August 13-15, 2004 Wizard World strolled into town and presented me with my first legitimate opportunity to interview some of the creators, the first person I tracked down was David A. Rodriguez, creator and writer for the new Arcana series “Starkweather”, which had it’s premiere at Wizard World and he was sold out of his advance copies early in the day Sunday. Being a novice at the whole on the spot interviewing thing I thought I would be able to write both my questions and answers down as quickly as they occurred (lesson for the kids- bring a stenographer- it’s easier). Luckily I had my tape recorder with me so I could recount our conversation with some degree of accuracy. You thankfully won’t find any tales of Rabid Ninja Samurai Monkeys here (unless the tape is garbled-then I make no promises).
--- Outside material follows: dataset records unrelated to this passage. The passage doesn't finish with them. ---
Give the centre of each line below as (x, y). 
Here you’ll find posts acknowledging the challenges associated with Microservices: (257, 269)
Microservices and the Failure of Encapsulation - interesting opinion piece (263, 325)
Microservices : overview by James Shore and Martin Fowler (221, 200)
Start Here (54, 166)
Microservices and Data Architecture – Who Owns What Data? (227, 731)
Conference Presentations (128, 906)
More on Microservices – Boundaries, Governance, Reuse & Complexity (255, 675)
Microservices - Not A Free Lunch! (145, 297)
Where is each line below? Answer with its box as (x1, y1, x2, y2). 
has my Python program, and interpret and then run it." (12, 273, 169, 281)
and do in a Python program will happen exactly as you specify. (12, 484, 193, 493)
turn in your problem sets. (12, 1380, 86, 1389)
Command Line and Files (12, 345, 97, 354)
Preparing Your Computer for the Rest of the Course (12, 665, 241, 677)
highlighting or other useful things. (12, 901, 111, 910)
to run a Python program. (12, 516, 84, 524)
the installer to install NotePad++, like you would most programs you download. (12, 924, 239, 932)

Kevin: How long did it take you to come up with “Starkweather”?

David: I started with the idea in 1996, and the current version took me three years to develop.
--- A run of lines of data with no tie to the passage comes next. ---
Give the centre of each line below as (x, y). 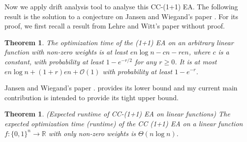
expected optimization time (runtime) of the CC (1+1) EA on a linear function (124, 123)
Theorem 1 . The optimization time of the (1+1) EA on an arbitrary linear (119, 42)
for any (146, 61)
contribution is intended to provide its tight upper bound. (92, 97)
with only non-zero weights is (92, 133)
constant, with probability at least (54, 61)
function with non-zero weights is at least (66, 52)
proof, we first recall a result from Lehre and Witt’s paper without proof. (115, 26)
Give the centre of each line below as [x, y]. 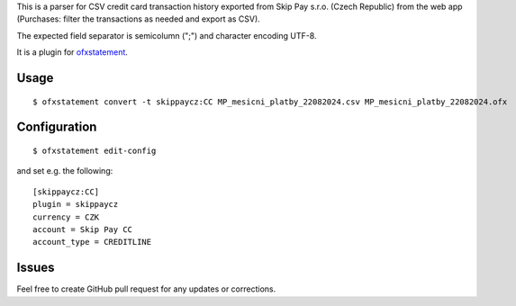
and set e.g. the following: [65, 171]
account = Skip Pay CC [83, 229]
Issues [36, 268]
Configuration [57, 127]
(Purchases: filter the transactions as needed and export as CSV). [138, 19]
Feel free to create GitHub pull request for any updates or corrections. [146, 289]
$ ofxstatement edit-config [95, 150]
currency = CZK [66, 217]
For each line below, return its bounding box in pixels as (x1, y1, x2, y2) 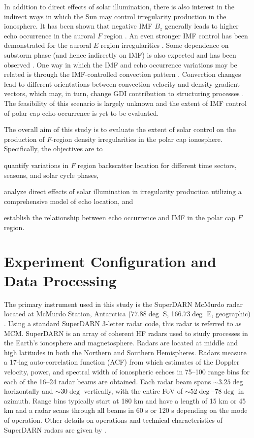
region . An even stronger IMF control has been (104, 30, 248, 40)
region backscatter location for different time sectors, (77, 160, 237, 170)
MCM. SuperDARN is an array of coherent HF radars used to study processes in (4, 328, 248, 338)
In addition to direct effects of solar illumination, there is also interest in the (4, 1, 234, 11)
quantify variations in (4, 160, 69, 170)
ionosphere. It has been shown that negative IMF (4, 21, 153, 31)
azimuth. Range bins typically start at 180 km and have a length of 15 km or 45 (4, 395, 246, 405)
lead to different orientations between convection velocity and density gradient (4, 78, 240, 89)
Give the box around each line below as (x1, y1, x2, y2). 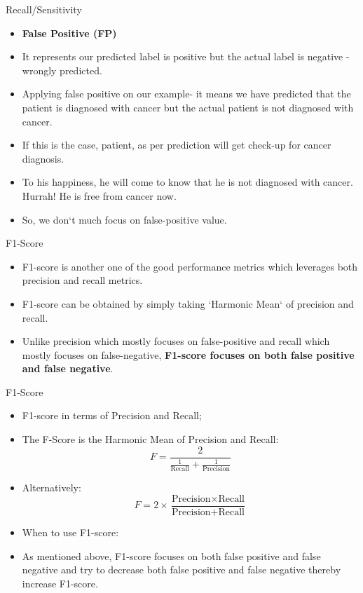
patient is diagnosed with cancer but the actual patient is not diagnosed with (22, 100, 354, 114)
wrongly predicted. (22, 62, 102, 77)
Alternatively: (22, 480, 81, 495)
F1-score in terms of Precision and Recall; (22, 408, 202, 423)
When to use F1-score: (22, 525, 119, 540)
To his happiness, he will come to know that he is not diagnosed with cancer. (22, 175, 353, 189)
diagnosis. (22, 151, 64, 165)
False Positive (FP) (22, 25, 117, 40)

Kevin: How long did it take you to find a publisher to put this out? How many tries did it take?

David: I originally went to three publishers and got feedback from one company who said “Yeah we do want to do it, but we don’t want to do it in color”. They wanted me to change inkers but then they never sent me the contracts. After contacting once they never got back, so I said forget it. Then there was a second company that we were going to go through and it had almost gotten to the point where we were going to start putting the time in, and they stopped, decided they weren’t going to print anymore and their partnership dissolved. Not too long after Sean (Sean Patrick O’Reilly- Arcana Studio Publisher and EIC) contacted me and asked me who my artist was and I told him it was this person ans he found out it was available and picked it up right away. That took a while, it took like 8 or nine months of going back and forth with people, before I was finally picked up.

Kevin: How long did it take you to assemble your art team?

David: My art team, that didn’t take too long. Actually, they work out of a place called Studio 3 in Brazil, and I went on the internet, contacted their agent and got things all set up. They did some samples and I picked them right away and we fit together real well.

Kevin: So how is it working long distance like that?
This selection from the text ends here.